Моя матушка, случись ей присутствовать при сием — была бы в восторге от столь утонченного оскорбления! (Князь Орлов после вечера поставил мне бутылку "Клико" за то, что я "столь тонко отомстил за всех нас!" Ощущения прочих людей в сапогах, были — сходны.)
Если бы рифмоплет осознал, что его оскорбляют, я бы пощадил его Честь. Но пиит принял все это, как должное, и Общество покарало его куда более явным образом.
Вообразите, — генералы хихикают, столпившись над лестницей, поясняют пассиям — что там (самыми вульгарными словами и жестами), а под лестницей "арап" потеет в полном одеянии с шубой жены на руках. При том, что Государь уже расстилает госпожу Пушкину на кушетке в известной всем комнате. Титул "первой красавицы" любого двора зарабатывается старым, как мир, женским способом, а в нем любой Царь — обычный мужик!
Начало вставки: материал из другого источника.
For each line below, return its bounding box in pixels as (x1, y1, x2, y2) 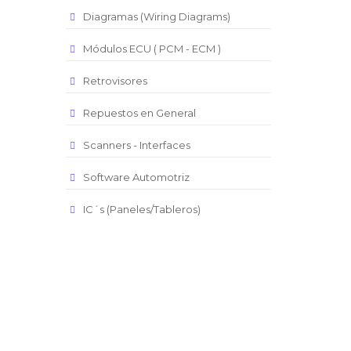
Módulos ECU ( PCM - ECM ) (82, 42, 221, 55)
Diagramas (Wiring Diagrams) (82, 10, 230, 23)
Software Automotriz (82, 171, 190, 183)
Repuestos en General (82, 107, 196, 119)
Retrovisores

Но полный Восторг у всех вызвало то, что когда вспотелый наш Государь выбрался в зал со встрепанной и помятой госпожой Пушкиной, стоило ему похвалить борзописца — тот готов ему был руки лизать! А от рук сиих пахло — его же собственною женой!
Вообразите себе, Государь протянул тому руку для поцелуя, тот наклонился, стал целовать, почуял женские запахи (а в миг соития женщины пахнут, конечно же — не духами!), замер и… Расплылся в улыбках и благодарностях.
Пассии наши аж застонали с восторга, а казарма подавилась сдавленным хохотом, да жеребячьими комментариями. Честь Пушкина с того дня в высшем Свете была попросту уничтожена!
Старшая дочь Пушкиных — чернява и малоросла. Но уже старший сын — с детства носит ботфорты и уже сегодня перерос всех своих сверстников. Если же заглянуть в свинцовые глаза этого необычайно сильного белокурого мальчика, берет оторопь — настолько они холодны, пусты и безжизненны. Про второго мальчика нельзя сказать что-то наверняка (он пошел в матушку), но вот младшенькая — высока, прекрасно сложена и белокура.
Разница в детях дошла до того, что старший мальчик, попав по протекции Государя сызмальства в Гвардию и, выяснив, что ему нужен будет "личный горшок", сделал этим самым "горшком"… Общество было в шоке, но маленький Александр Александрович Пушкин, не моргнув глазом, объяснил так:
— У меня нет раба. Прежний муж моей матери (то есть — Пушкин, Пушкина ж теперь — графиня Ланская) не оставил нам никого. А у моего брата это в Крови. Предок его был "ночным горшком" Петра Алексеевича, так что ему сие не зазорно. Он сам захотел…
Я получаю пенсию от правительства, он же нищ — ибо его отец не оставил ему ни шиша. Я теперь содержу его на свой счет и не найду в сием ничего нового или — предосудительного. Так все делают…
Ежели у вас не зашевелились еще волосы на голове, — другой факт. Младшая дочь в семье Пушкиных тоже получает "пенсию от правительства". (В реальности обе "пенсии" — денежное содержание, выплачиваемое царем графине Ланской (прежде — Пушкиной) за "детей, признанных Государем". А за тех, кого он "не признал", — "пенсию" и не платят!) Старшая — голодна и нища. Поэтому младшая сочла правильным "нанять" старшую себе в услужение.